Court Holds Dodd-Frank Ban on Arbitration of Whistleblower Claims is Retroactive
In Pezza v. Investors Capital Corp., (D. Mass. Civ. Ac. No. 10-10113-DPW), the plaintiff claimed he was wrongfully retaliated against, in violation of the Sarbanes-Oxley Act, after having raised concerns regarding misconduct by the defendants in connection with securities transactions. The defendants raised the obligation to arbitrate as an affirmative defense and moved to compel arbitration and either stay or dismiss the action. On July 21, 2010, while defendants’ motion to compel arbitration was under advisement, the Dodd-Frank Act enacted a bar to pre-dispute arbitration agreements for whistleblower claims brought under the Sarbanes-Oxley Act. The plaintiff then contended that Section 922 of the Dodd-Frank Act was dispositive of defendants’ demand for arbitration. The defendants contended the Dodd-Frank Act bar on Sarbanes-Oxley whistleblower arbitration agreements was not retroactive.

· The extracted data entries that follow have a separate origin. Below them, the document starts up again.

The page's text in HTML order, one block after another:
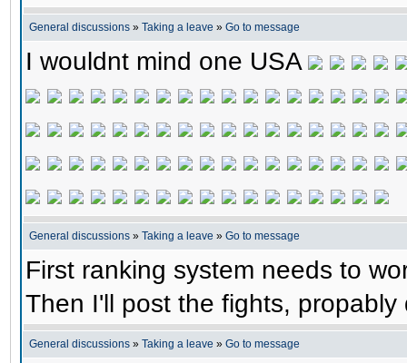
General discussions » Taking a leave » Go to message
I wouldnt mind one USA
General discussions » Taking a leave » Go to message
First ranking system needs to
Then I'll post the fights, propably
General discussions » Taking a leave » Go to message
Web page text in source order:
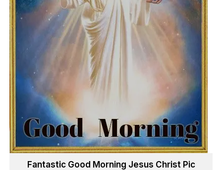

The court then applied the test set forth in Fernandez-Vargas v. Gonzales, 548 U.S. 30, 37-38 (2006) to determine whether a statute should be applied retroactively. The analysis in that case requires a court to “look to whether Congress has expressly prescribed the statute’s proper reach, and in the absence of language as helpful as that we try to draw a comparably firm conclusion about the temporal reach specifically intended by applying our normal rules of construction. If that effort fails, we ask whether applying the statute to the person objecting would have a retroactive consequence in the disfavored sense of affecting substantive rights, liabilities, or duties on the basis of conduct arising before its enactment. If the answer is yes, we then apply the presumption against retroactivity by construing the statute as inapplicable to the event or act in question owing to the absence of a clear indication from Congress that it intended such a result.”

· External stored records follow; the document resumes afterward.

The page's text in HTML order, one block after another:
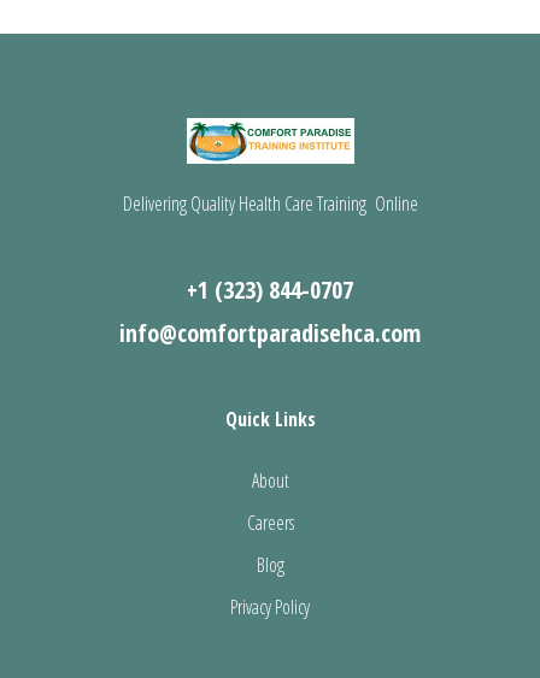
Delivering Quality Health Care Training Online
+1 (323) 844-0707
info@comfortparadisehca.com
Quick Links
About
Careers
Blog
Privacy Policy

The court then noted nothing in Section 922 of the Dodd-Frank Act provides an express congressional intent regarding retroactivity. The court then examined other provisions of the Dodd-Frank Act that restrict the use of predispute arbitration. Finding congressional intent unclear, the court next looked to whether Section 922 of the Dodd-Frank Act would produce any prejudicial “retroactive consequence.” The court noted the parties did not claim that a different substantive result will obtain merely because Pezza’s claim will be heard by a court rather than by a FINRA arbitration panel. Consequently, the court held that Section 922 of the Dodd-Frank Act should also be applied to conduct that arose prior to its enactment.